┌──

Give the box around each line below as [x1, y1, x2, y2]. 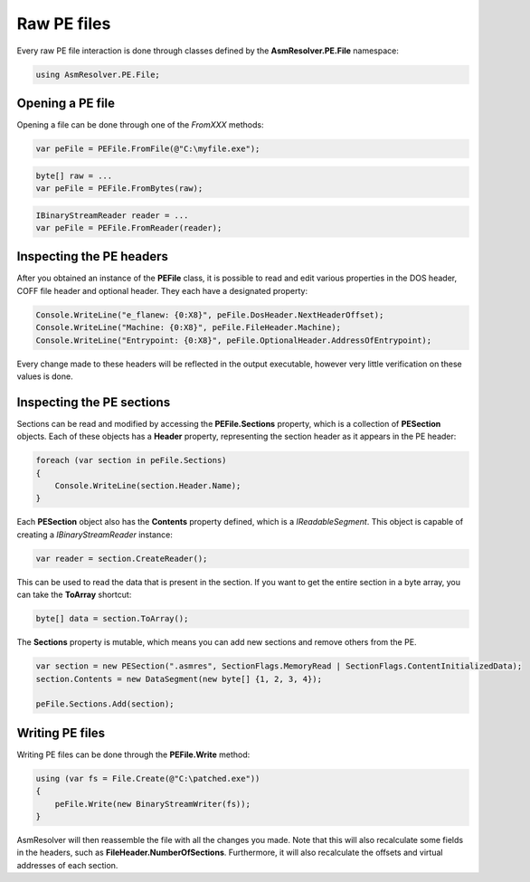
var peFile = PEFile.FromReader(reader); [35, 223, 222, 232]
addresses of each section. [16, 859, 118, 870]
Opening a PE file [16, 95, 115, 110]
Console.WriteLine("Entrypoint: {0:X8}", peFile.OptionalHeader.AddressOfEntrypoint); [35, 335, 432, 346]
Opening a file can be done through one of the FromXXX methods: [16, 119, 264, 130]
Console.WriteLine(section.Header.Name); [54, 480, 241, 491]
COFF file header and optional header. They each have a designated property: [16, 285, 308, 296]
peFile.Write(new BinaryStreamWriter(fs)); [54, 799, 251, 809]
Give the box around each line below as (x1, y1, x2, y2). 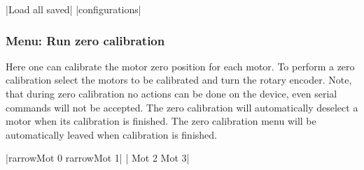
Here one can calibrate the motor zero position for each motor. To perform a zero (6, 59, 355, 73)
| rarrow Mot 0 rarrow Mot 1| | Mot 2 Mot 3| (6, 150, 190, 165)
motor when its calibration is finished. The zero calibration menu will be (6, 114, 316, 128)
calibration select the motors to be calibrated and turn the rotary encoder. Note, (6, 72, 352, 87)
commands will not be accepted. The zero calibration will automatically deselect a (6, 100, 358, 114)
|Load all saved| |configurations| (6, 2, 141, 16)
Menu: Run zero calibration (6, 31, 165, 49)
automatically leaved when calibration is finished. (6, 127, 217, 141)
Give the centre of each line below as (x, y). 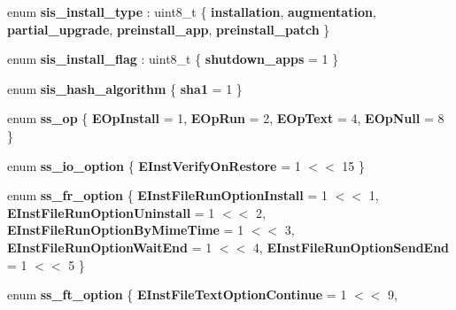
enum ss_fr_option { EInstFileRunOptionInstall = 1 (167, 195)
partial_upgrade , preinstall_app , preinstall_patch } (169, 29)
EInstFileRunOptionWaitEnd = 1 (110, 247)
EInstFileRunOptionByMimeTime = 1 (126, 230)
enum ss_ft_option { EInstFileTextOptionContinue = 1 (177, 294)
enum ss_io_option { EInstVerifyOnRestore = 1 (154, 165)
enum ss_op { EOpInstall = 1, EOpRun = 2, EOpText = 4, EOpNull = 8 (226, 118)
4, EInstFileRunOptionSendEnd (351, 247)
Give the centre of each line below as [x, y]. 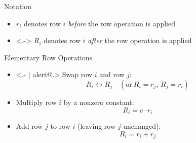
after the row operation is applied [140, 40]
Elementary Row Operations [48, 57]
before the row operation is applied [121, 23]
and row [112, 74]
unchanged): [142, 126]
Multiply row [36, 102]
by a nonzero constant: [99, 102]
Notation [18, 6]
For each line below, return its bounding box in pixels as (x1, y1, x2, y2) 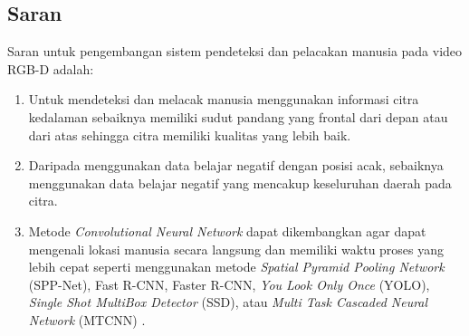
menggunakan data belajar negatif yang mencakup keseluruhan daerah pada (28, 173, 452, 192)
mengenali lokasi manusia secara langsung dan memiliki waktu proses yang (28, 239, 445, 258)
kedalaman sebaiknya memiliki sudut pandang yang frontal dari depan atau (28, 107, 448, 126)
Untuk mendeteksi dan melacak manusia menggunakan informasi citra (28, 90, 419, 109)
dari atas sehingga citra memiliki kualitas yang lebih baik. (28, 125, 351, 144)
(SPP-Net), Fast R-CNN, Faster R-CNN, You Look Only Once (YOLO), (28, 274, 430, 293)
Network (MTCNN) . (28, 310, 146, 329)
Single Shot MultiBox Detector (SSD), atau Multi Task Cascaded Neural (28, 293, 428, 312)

└──
┌──

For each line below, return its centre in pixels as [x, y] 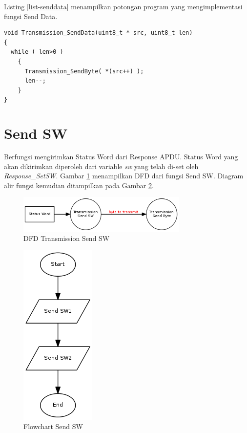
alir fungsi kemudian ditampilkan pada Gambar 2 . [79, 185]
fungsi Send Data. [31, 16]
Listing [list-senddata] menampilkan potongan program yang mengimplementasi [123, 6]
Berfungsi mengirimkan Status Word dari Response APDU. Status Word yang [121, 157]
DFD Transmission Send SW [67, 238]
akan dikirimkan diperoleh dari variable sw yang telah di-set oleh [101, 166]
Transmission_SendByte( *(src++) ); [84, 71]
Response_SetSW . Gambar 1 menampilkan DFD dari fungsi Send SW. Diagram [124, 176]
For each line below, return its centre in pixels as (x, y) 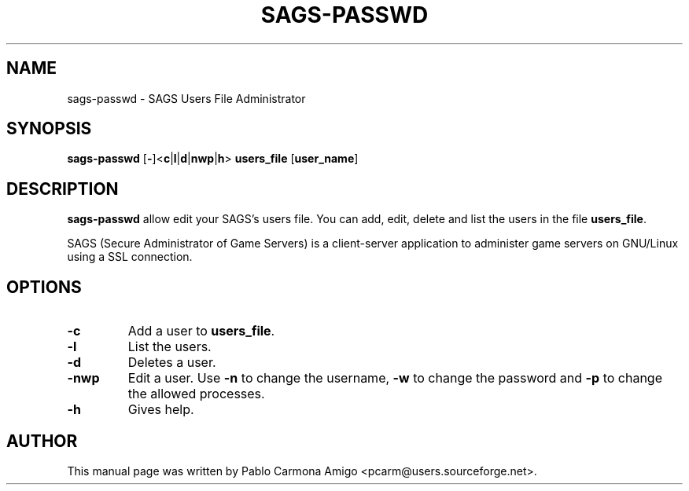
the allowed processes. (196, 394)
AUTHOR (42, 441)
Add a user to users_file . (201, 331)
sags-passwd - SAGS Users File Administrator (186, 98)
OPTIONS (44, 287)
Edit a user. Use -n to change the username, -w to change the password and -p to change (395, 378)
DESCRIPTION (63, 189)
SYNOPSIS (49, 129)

└──
┌──

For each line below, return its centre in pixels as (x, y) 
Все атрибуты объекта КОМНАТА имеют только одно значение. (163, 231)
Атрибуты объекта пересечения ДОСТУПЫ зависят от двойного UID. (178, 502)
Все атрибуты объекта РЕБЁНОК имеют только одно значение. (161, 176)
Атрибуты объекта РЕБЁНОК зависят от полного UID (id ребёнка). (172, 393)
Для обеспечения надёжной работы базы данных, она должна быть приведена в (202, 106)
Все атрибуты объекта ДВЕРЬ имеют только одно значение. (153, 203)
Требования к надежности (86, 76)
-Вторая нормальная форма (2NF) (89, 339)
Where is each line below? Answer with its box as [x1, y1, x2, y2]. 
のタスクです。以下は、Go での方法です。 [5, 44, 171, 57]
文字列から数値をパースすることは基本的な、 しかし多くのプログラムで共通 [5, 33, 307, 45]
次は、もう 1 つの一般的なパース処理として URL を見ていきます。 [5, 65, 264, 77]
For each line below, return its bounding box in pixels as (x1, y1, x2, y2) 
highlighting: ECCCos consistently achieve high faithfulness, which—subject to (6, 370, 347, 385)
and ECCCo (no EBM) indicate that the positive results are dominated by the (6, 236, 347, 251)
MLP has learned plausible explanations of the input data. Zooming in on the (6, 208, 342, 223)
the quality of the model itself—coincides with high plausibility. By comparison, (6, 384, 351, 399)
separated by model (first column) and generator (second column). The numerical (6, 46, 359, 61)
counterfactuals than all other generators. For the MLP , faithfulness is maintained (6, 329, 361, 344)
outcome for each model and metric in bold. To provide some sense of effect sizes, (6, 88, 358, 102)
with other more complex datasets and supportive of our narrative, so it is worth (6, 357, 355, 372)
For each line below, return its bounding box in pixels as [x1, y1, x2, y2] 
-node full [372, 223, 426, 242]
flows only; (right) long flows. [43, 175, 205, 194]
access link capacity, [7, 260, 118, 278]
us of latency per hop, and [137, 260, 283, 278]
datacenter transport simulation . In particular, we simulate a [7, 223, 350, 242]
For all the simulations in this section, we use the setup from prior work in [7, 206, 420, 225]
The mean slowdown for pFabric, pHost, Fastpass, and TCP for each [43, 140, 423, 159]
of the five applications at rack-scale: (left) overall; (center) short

└──

What is needed is an exact copy of the lines above from the one with "fungsi Send Data. [31, 16]" to the one with "SYNOPSIS (49, 129)", both ends kept, and nothing more; please leave the pictures out.

fungsi Send Data. [31, 16]
Listing [list-senddata] menampilkan potongan program yang mengimplementasi [123, 6]
Berfungsi mengirimkan Status Word dari Response APDU. Status Word yang [121, 157]
DFD Transmission Send SW [67, 238]
akan dikirimkan diperoleh dari variable sw yang telah di-set oleh [101, 166]
Transmission_SendByte( *(src++) ); [84, 71]
Response_SetSW . Gambar 1 menampilkan DFD dari fungsi Send SW. Diagram [124, 176]
For each line below, return its centre in pixels as (x, y) 
the allowed processes. (196, 394)
AUTHOR (42, 441)
Add a user to users_file . (201, 331)
sags-passwd - SAGS Users File Administrator (186, 98)
OPTIONS (44, 287)
Edit a user. Use -n to change the username, -w to change the password and -p to change (395, 378)
DESCRIPTION (63, 189)
SYNOPSIS (49, 129)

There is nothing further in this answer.